People also argue about what "collapse" really is. If forced to give an opinion, I suppose I'd espouse the view that it's a change in the state of knowledge about the system. i.e. I suppose I'm a Psi-epistemicist as opposed to a Psi-ontologist. But I'm only an engineer.

Panderos wrote:

twistor59 wrote:People still argue about what *exactly* constitutes a measurement, but in the Copenhagen Interpretation, the apparatus has to be treatable as classical - not subject to the rules of quantum mechanics.

People also argue about what "collapse" really is. If forced to give an opinion, I suppose I'd espouse the view that it's a change in the state of knowledge about the system. i.e. I suppose I'm a Psi-epistemicist as opposed to a Psi-ontologist. But I'm only an engineer.

Where is this knowledge? Presumably this is happening all the time in distant galaxies.

Panderos wrote:
Also, more technical, but down-to-earth question: When you measure say, the energy of a particle, do you not collapse the wavefunction into an energy eigenstate from which it then continues in a time-dependent way? But with the energy now fixed until that particle interacts with something else, or you measure some other property and thus put it into an appropriate eigenstate of that thing? [And then if you measured the energy again you might get something different]. I remember thinking that was how it worked but never being sure if I was right.

Panderos wrote:

twistor59 wrote:People still argue about what *exactly* constitutes a measurement, but in the Copenhagen Interpretation, the apparatus has to be treatable as classical - not subject to the rules of quantum mechanics.

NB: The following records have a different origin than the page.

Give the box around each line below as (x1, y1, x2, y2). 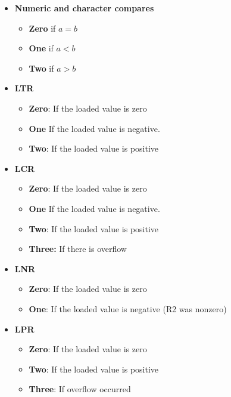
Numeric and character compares (14, 2, 154, 14)
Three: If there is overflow (29, 242, 127, 255)
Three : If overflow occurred (29, 383, 131, 395)
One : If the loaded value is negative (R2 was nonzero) (29, 302, 227, 315)
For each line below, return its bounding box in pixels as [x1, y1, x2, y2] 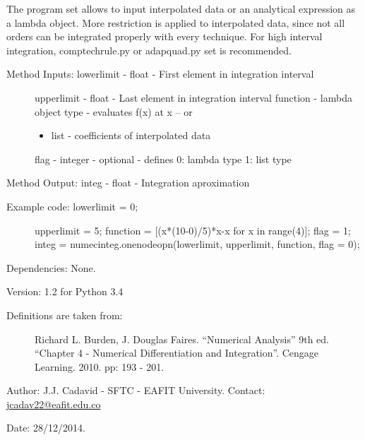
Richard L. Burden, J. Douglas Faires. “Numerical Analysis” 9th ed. [35, 331, 329, 346]
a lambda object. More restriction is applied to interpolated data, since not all [6, 15, 345, 30]
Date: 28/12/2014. [6, 420, 85, 435]
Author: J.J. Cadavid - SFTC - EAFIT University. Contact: [6, 383, 265, 398]
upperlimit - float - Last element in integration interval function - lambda [35, 90, 352, 105]
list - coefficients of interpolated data [51, 128, 211, 143]
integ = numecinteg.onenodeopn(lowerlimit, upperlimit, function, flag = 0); [35, 237, 360, 251]
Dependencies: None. [6, 260, 96, 275]
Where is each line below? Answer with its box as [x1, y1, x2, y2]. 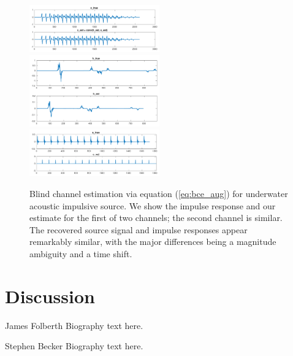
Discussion [5, 283, 95, 308]
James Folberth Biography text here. [5, 319, 143, 331]
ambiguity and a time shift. [29, 247, 132, 260]
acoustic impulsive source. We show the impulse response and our [29, 199, 276, 212]
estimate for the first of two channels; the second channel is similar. [29, 211, 283, 224]
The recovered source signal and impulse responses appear [29, 223, 248, 236]
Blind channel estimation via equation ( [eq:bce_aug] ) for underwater [29, 187, 288, 200]
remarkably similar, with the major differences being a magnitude [29, 235, 276, 248]
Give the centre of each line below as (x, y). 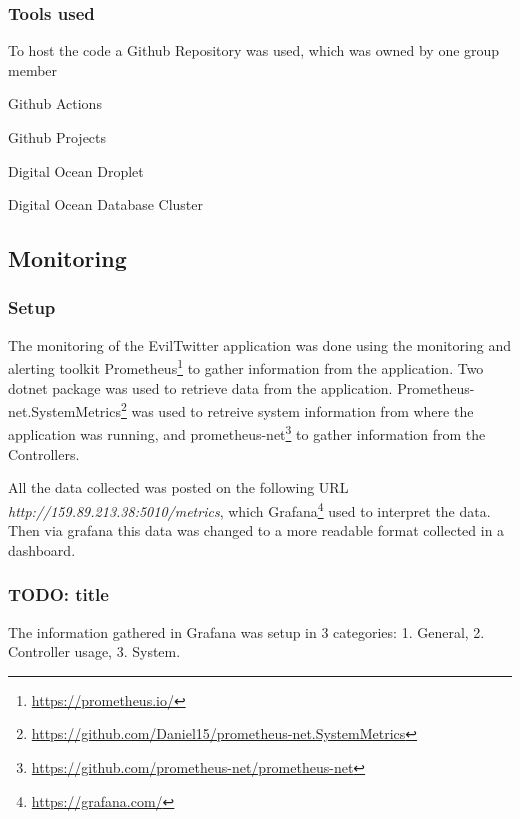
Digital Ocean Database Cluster (106, 204)
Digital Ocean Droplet (76, 170)
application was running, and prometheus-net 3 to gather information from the (247, 433)
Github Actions (55, 103)
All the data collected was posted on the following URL (178, 487)
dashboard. (42, 549)
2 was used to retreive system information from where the (297, 409)
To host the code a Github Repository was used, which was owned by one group (254, 50)
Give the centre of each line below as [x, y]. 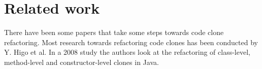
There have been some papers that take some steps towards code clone [114, 32]
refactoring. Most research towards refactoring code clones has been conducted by [131, 42]
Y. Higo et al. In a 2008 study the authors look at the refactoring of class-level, [127, 52]
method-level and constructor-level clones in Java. [81, 62]

People also argue about what "collapse" really is. If forced to give an opinion, I suppose I'd espouse the view that it's a change in the state of knowledge about the system. i.e. I suppose I'm a Psi-epistemicist as opposed to a Psi-ontologist. But I'm only an engineer.

Where is this knowledge? Presumably this is happening all the time in distant galaxies.

Also, more technical, but down-to-earth question: When you measure say, the energy of a particle, do you not collapse the wavefunction into an energy eigenstate from which it then continues in a time-dependent way? But with the energy now fixed until that particle interacts with something else, or you measure some other property and thus put it into an appropriate eigenstate of that thing? [And then if you measured the energy again you might get something different]. I remember thinking that was how it worked but never being sure if I was right.

twistor59 wrote:It's in the (classical) pointer state of the measuring apparatus. There has to be something irreversible (in the thermodynamic sense) about this sort of measuring process. So although a real measuring apparatus is actually made of quantum things, and is subject to quantum rules, it has to be capable of in some sense chucking away all those quantum features in order to "have made a measurement". The system+apparatus is surrounded by an enivornment in which it lives, and with which it interacts. It is through this interaction that all the quantum entanglements leak away. This is what is behind the decoherence program. There's all sorts of stuff there about "Einselection" and "pointer bases" which I only vaguely understand.

twistor59 wrote:Yes, the energy eigenstates are eigenstates of the Hamiltonian, and if the Hamiltonian is time dependent (which is presumably what you mean by "interacts with something else", then just after an energy measurement, you've put the particle into an energy eigenstate, but some time later, because the Hamiltonian has changed, it will no longer necessarily be an energy eigenstate.

Panderos wrote:Bit beyond me really. Would the takeaway for the thread be that particles are really interacting even before any measurement is made upon them? Then what was with J-A-K's statement about the moon not being there when you don't look?